Can someone help me understanding how the Apple //e DOS/PRODOS works when it comes to booting something? 

 

The actual "booting" is lower level than Apple DOS 3.3 and ProDOS.  When booting from a DISK ][ drive, a short program (256 bytes) in the disk controller ROM moves the head to track 0 and attempts to read sectors (not files) from track 0.  To run the ROM bootloader, you might type PR#6 which runs a program from slot 6 of the card in the Apple II.

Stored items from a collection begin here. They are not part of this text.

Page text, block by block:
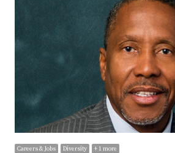
Careers & Jobs Diversity + 1 more
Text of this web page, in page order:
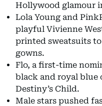
Hollywood glamour
Lola Young and
playful Vivienne
printed sweatsuits
gowns.
Flo, a first-time
black and royal
Destiny’s Child.
Male stars pushed

If Track 0 sector 0 is found, this sector (256 bytes) and possibly up to 16 sectors are read into RAM.  (The earlier DISK ][ controller had a slightly different sector format, and only 13 sectors per track.)   In the next stage of booting, the data from track zero is another low level program that is run. At this point, Apple DOS 3.3, ProDOS, Pascal, and many other variations of simpler or more complex programs (or Disk Operating Systems) may be loaded into  RAM.  Many games have simple low level loaders than load the game from tracks and sectors on the disk without needing files.  ProDOS has files, directories, and more complex features than DOS 3.3.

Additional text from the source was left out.